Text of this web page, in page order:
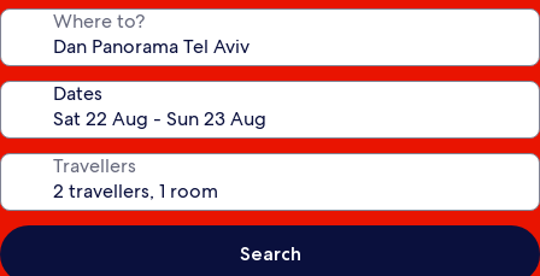
Where to?
Dates
Travellers
Search
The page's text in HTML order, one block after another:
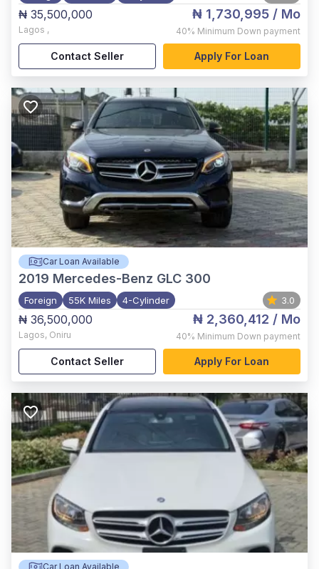
₦ 35,500,000
Lagos ,
₦ 1,730,995 / Mo
40% Minimum Down payment
Contact Seller Apply For Loan
Car Loan Available
2019 Mercedes-Benz GLC 300
Foreign 55K Miles 4-Cylinder 3.0
₦ 36,500,000
Lagos, Oniru
₦ 2,360,412 / Mo
40% Minimum Down payment
Contact Seller Apply For Loan
Car Loan Available

Task details:
Replicate the material above verbatim; images stay out of the copy.

Reply:
Text of this web page, in page order:
Where to?
Dates
Travellers
Search
The page's text in HTML order, one block after another:
₦ 35,500,000
Lagos ,
₦ 1,730,995 / Mo
40% Minimum Down payment
Contact Seller Apply For Loan
Car Loan Available
2019 Mercedes-Benz GLC 300
Foreign 55K Miles 4-Cylinder 3.0
₦ 36,500,000
Lagos, Oniru
₦ 2,360,412 / Mo
40% Minimum Down payment
Contact Seller Apply For Loan
Car Loan Available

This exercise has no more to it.